I have kept them in the fridge in an airtight container but recently opted to use the freezer as apparently they last longer?
Not sure if thats truely the case :huh:


----------



## DUANNE (2/7/10)

i like to vacum seal and freeze my leftovers.they are supposed to last a lot longer that way.


----------



## QldKev (2/7/10)

BEERHOG said:


> i like to vacum seal and freeze my leftovers.they are supposed to last a lot longer that way.



Yep they will actually last into years this way. 

QldKev


----------



## marksfish (2/7/10)

the less air transfer and the colder the hops are kept the longer the storage period, however if they start to smell cheesy brew a lambic :icon_cheers:


----------



## jakub76 (2/7/10)

I keep mine in the fridge. I don't think repeated freezing and thawing would be good for them, just my opinion and each to their own of course.


----------



## levin_ae92 (3/7/10)

You dont have to let them thaw out. I take my bag out of the freezer, weigh out what I need and straight back into the freezer, they're only out less than 5 minutes so no where near thawed. I've had hops last ages in the freezer, but that being said im usually too poor to buy more hops so end up just using combos of what I have lying around!


----------



## jyo (3/7/10)

Freezer for me. Hop storage 

Any perishable food I want to keep for a long time goes in the freezer...beer _is_ a food....isn't it?


----------



## MattC (3/7/10)

levin_ae92 said:


> You dont have to let them thaw out. I take my bag out of the freezer, weigh out what I need and straight back into the freezer, they're only out less than 5 minutes so no where near thawed. I've had hops last ages in the freezer



+1

I kkep them in the foil bag they came in, roll it tight, clamp with a clothes peg and then place in a clip seal bag in the freezer. I Used some Czech Saaz i had in there for at least 18 months, and they were quite fresh.


----------



## manticle (3/7/10)

Freezer. If you're worried about viability/freshness then brew more often.


----------



## under (3/7/10)

Freezer. Vac sealed into 100g pouches. I then reseal after use. Working for me.


----------



## Pennywise (3/7/10)

jyo said:


> Freezer for me. Hop storage
> 
> beer _is_ a food....isn't it?




Yep, it's always served with my dinner :beerbang:


----------



## Murcluf (3/7/10)

Freezer is best


----------



## Wolfy (3/7/10)

jyo said:


> Any perishable food I want to keep for a long time goes in the freezer...beer _is_ a food....isn't it?

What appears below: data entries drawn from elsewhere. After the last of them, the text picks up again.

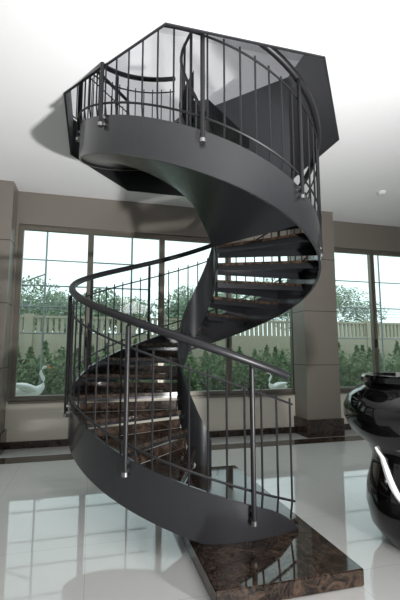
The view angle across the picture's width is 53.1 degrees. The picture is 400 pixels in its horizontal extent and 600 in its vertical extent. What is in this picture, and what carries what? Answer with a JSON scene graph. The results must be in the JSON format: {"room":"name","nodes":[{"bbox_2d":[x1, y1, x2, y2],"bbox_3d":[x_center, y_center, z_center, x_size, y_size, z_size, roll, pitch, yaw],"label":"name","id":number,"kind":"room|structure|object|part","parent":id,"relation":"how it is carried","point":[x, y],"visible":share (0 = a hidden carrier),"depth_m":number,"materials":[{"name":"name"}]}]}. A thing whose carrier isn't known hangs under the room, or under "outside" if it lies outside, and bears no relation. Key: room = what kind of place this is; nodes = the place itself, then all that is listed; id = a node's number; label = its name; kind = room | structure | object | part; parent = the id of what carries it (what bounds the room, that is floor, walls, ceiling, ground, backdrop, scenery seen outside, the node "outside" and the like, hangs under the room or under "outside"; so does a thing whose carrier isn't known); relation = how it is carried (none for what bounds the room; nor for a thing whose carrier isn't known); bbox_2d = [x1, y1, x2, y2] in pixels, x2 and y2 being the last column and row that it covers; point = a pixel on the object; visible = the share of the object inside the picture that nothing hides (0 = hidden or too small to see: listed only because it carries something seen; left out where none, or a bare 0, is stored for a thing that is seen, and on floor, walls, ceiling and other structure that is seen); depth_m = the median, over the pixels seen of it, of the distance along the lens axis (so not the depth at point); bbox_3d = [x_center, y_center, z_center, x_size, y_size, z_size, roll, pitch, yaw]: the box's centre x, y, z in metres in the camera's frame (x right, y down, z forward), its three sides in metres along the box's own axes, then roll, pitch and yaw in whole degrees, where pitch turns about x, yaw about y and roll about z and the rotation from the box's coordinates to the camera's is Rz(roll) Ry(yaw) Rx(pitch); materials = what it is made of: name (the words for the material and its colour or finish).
{"room":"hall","nodes":[
{"label":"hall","id":0,"kind":"room"},
{"bbox_2d":[0,429,6,454],"bbox_3d":[-3.068,1.949,5.416,0.740,0.280,0.399,2,-7,-15],"label":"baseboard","id":1,"kind":"structure","parent":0,"point":[3,434],"depth_m":5.51,"materials":[{"name":"brown stone"}]},
{"bbox_2d":[0,0,399,226],"bbox_3d":[1.431,-2.367,2.311,12.200,0.413,10.120,2,-7,-15],"label":"ceiling","id":2,"kind":"structure","parent":0,"point":[47,47],"depth_m":3.48,"materials":[{"name":"white paint"}]},
{"bbox_2d":[63,22,338,196],"bbox_3d":[0.018,-2.078,4.768,3.030,0.475,3.270,2,-7,-15],"label":"stairwell opening","id":3,"kind":"structure","parent":2,"relation":"attached to","point":[130,181],"depth_m":5.04,"materials":[{"name":"grey paint"}]},
{"bbox_2d":[73,55,331,156],"bbox_3d":[-0.002,-2.846,4.859,3.129,1.169,3.398,2,-7,-15],"label":"guardrail","id":4,"kind":"object","parent":2,"relation":"on","point":[311,69],"visible":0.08,"depth_m":5.92,"materials":[{"name":"grey metal"}]},
{"bbox_3d":[-1.098,-2.845,4.563,0.860,1.094,3.398,2,-7,-15],"label":"bar railing","id":5,"kind":"part","parent":4,"relation":"part of","materials":[{"name":"black metal"}]},
{"bbox_3d":[0.799,-2.885,4.747,1.674,1.119,3.598,-1,-7,7],"label":"solid panel","id":6,"kind":"part","parent":4,"relation":"part of","materials":[{"name":"grey"}]},
{"bbox_2d":[378,190,385,195],"bbox_3d":[2.811,-1.648,6.183,0.120,0.050,0.120,2,-7,-15],"label":"smoke detector","id":7,"kind":"object","parent":2,"relation":"attached to","point":[382,192],"visible":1,"depth_m":6.14,"materials":[{"name":"white plastic"}]},
{"bbox_2d":[0,429,399,599],"bbox_3d":[1.431,1.712,1.800,12.200,0.150,10.120,2,-7,-15],"label":"floor","id":8,"kind":"structure","parent":0,"point":[62,537],"depth_m":3.17,"materials":[{"name":"tile"}]},
{"bbox_2d":[0,180,18,432],"bbox_3d":[-3.072,0.051,5.669,0.680,3.550,0.369,2,-7,-15],"label":"column","id":9,"kind":"structure","parent":8,"relation":"on","point":[9,191],"depth_m":5.69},
{"bbox_2d":[0,239,14,368],"bbox_3d":[-3.072,0.050,5.668,0.684,1.812,0.371,2,-7,-15],"label":"joint","id":10,"kind":"object","parent":9,"relation":"attached to","point":[0,239],"depth_m":5.67,"materials":[{"name":"grey"}]},
{"bbox_2d":[0,435,364,463],"bbox_3d":[0.342,2.143,5.844,12.200,0.002,0.300,2,-7,-15],"label":"trim","id":11,"kind":"structure","parent":8,"relation":"on","point":[12,460],"depth_m":5.91,"materials":[{"name":"stone"}]},
{"bbox_2d":[63,26,363,599],"bbox_3d":[-0.052,-0.713,4.338,2.549,5.290,3.690,2,-7,-15],"label":"spiral staircase","id":12,"kind":"structure","parent":8,"relation":"on","point":[241,541],"depth_m":3.25,"materials":[{"name":"metal"}]},
{"bbox_3d":[-0.020,-1.312,4.297,2.546,4.111,2.546,2,-7,-15],"label":"handrail","id":13,"kind":"part","parent":12,"relation":"part of","materials":[{"name":"black metal"}]},
{"bbox_3d":[-0.068,-2.173,4.367,0.294,2.161,0.416,6,-9,-38],"label":"rail","id":14,"kind":"part","parent":12,"relation":"part of","materials":[{"name":"black metal"}]},
{"bbox_2d":[290,210,340,419],"bbox_3d":[1.996,0.217,6.991,0.620,3.550,0.419,2,-7,-15],"label":"column","id":15,"kind":"structure","parent":8,"relation":"on","point":[315,333],"depth_m":6.75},
{"bbox_2d":[293,258,338,364],"bbox_3d":[1.996,0.216,6.990,0.624,1.812,0.421,2,-7,-15],"label":"joint","id":16,"kind":"object","parent":15,"relation":"attached to","point":[303,258],"depth_m":6.83,"materials":[{"name":"grey"}]},
{"bbox_2d":[343,372,399,547],"bbox_3d":[1.620,1.172,2.977,1.010,1.215,1.010,2,-7,-15],"label":"urn","id":17,"kind":"object","parent":8,"relation":"on","point":[372,407],"visible":1,"depth_m":2.81,"materials":[{"name":"black ceramic"}]},
{"bbox_2d":[5,32,399,441],"bbox_3d":[0.148,-1.239,6.998,12.200,7.000,0.200,2,-7,-15],"label":"wall","id":18,"kind":"structure","parent":0,"point":[38,421],"depth_m":6.76,"materials":[{"name":"beige paint"}]},
{"bbox_2d":[9,224,294,400],"bbox_3d":[-0.539,0.232,6.592,4.640,2.660,0.130,2,-7,-15],"label":"window","id":19,"kind":"structure","parent":18,"relation":"in","point":[22,228],"depth_m":6.44,"materials":[{"name":"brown metal"}]},
{"bbox_2d":[5,424,350,449],"bbox_3d":[0.176,2.171,6.463,12.200,0.100,0.020,2,-7,-15],"label":"baseboard","id":20,"kind":"structure","parent":18,"relation":"attached to","point":[57,442],"depth_m":6.45,"materials":[{"name":"stone"}]},
{"bbox_2d":[8,391,348,403],"bbox_3d":[1.407,1.625,6.885,8.640,0.030,0.100,2,-7,-15],"label":"trim","id":21,"kind":"structure","parent":18,"relation":"attached to","point":[341,392],"depth_m":6.28,"materials":[{"name":"brown stone"}]},
{"bbox_2d":[334,248,399,390],"bbox_3d":[3.938,0.382,7.782,3.370,2.660,0.130,2,-7,-15],"label":"window","id":22,"kind":"structure","parent":18,"relation":"in","point":[370,254],"depth_m":7.64,"materials":[{"name":"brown metal"}]},
{"bbox_2d":[159,27,302,60],"bbox_3d":[1.457,-5.369,2.591,12.600,0.100,10.320,2,-7,-15],"label":"ceiling","id":23,"kind":"structure","parent":0,"point":[245,46],"depth_m":7.36,"materials":[{"name":"white paint"}]},
{"bbox_2d":[294,416,344,437],"bbox_3d":[2.000,2.115,6.738,0.680,0.280,0.449,2,-7,-15],"label":"column base","id":24,"kind":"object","parent":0,"point":[315,428],"depth_m":6.53,"materials":[{"name":"brown stone"}]},
{"label":"outside","id":25,"kind":"structure","parent":0,"visible":0},
{"bbox_3d":[-3.792,5.828,33.000,70.000,0.150,53.380,2,-7,-15],"label":"lawn","id":26,"kind":"structure","parent":25,"visible":0},
{"bbox_2d":[20,275,63,331],"bbox_3d":[-12.538,1.446,23.425,8.592,6.181,4.638,2,-7,-15],"label":"tree","id":27,"kind":"object","parent":26,"relation":"on","point":[32,309],"visible":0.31,"depth_m":24.00,"materials":[{"name":"green plant"}]},
{"bbox_2d":[22,289,84,332],"bbox_3d":[-10.180,2.136,28.326,6.262,6.032,4.248,6,-9,-39],"label":"tree","id":28,"kind":"object","parent":26,"relation":"on","point":[63,298],"visible":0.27,"depth_m":27.99,"materials":[{"name":"green plant"}]},
{"bbox_2d":[64,288,152,332],"bbox_3d":[-5.281,1.931,23.249,5.149,5.175,4.285,2,-7,-15],"label":"tree","id":29,"kind":"object","parent":26,"relation":"on","point":[118,304],"visible":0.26,"depth_m":22.88,"materials":[{"name":"green plant"}]},
{"bbox_2d":[150,292,240,329],"bbox_3d":[-0.004,1.811,23.721,6.024,5.531,4.708,2,-7,-15],"label":"tree","id":30,"kind":"object","parent":26,"relation":"on","point":[182,306],"visible":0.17,"depth_m":23.58,"materials":[{"name":"green plant"}]},
{"bbox_2d":[16,338,399,394],"bbox_3d":[1.559,2.261,12.143,27.073,2.307,2.424,2,-7,-15],"label":"hedge","id":31,"kind":"object","parent":26,"relation":"on","point":[196,379],"visible":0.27,"depth_m":11.26,"materials":[{"name":"green plant"}]},
{"bbox_2d":[17,300,399,390],"bbox_3d":[1.470,1.759,13.877,50.080,3.163,0.361,2,-7,-15],"label":"fence","id":32,"kind":"object","parent":26,"relation":"on","point":[247,343],"visible":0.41,"depth_m":13.72,"materials":[{"name":"beige wood"}]},
{"bbox_2d":[19,232,399,394],"bbox_3d":[0.100,-0.333,9.400,13.001,6.200,0.088,2,-7,-16],"label":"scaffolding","id":33,"kind":"object","parent":26,"relation":"on","point":[45,259],"visible":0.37,"depth_m":8.68,"materials":[{"name":"grey metal"}]},
{"bbox_2d":[169,285,249,312],"bbox_3d":[0.773,2.205,31.210,7.080,6.613,4.737,2,-7,-15],"label":"tree","id":34,"kind":"object","parent":26,"relation":"on","point":[185,287],"visible":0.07,"depth_m":30.31,"materials":[{"name":"green plant"}]},
{"bbox_2d":[247,278,343,330],"bbox_3d":[6.073,1.599,25.968,6.492,6.511,4.340,2,-7,-15],"label":"tree","id":35,"kind":"object","parent":26,"relation":"on","point":[286,314],"visible":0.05,"depth_m":25.84,"materials":[{"name":"green plant"}]},
{"bbox_2d":[288,285,386,325],"bbox_3d":[10.522,2.083,30.870,8.243,6.771,5.449,2,-7,-15],"label":"tree","id":36,"kind":"object","parent":26,"relation":"on","point":[349,292],"visible":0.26,"depth_m":30.43,"materials":[{"name":"green plant"}]},
{"bbox_3d":[0.957,2.209,7.807,18.000,0.760,0.400,2,-7,-15],"label":"ledge","id":37,"kind":"object","parent":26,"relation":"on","visible":0},
{"bbox_2d":[16,366,51,395],"bbox_3d":[-2.895,1.420,6.879,0.649,0.568,0.371,5,-9,-35],"label":"statue","id":38,"kind":"object","parent":37,"relation":"on","point":[22,389],"visible":0.75,"depth_m":6.74,"materials":[{"name":"white ceramic"}]},
{"bbox_2d":[265,373,286,388],"bbox_3d":[1.528,1.650,8.036,0.458,0.401,0.262,1,-7,-5],"label":"statue","id":39,"kind":"object","parent":37,"relation":"on","point":[278,385],"visible":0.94,"depth_m":7.97,"materials":[{"name":"white ceramic"}]}
]}

Yes, but some perishable food, like lettuce, some fruit and green leafy vegetables do not freeze well.
While compressed hop pellets may keep best in the freezer, I suspect that whole hop flowers might not survive the freezing process as well as they could - turning them into mush before they are used.


----------



## manticle (3/7/10)

Usually those flowers are dried though. I've had no issue with fresh dried flowers in the freezer.

It's the moisture in lettuce etc that doesn't do well in the freezer - ruptures the cells and allow the material to become waterlogged.


----------



## jyo (3/7/10)

Wolfy said:


> Yes, but some perishable food, like lettuce, some fruit and green leafy vegetables do not freeze well.
> While compressed hop pellets may keep best in the freezer, I suspect that whole hop flowers might not survive the freezing process as well as they could - turning them into mush before they are used.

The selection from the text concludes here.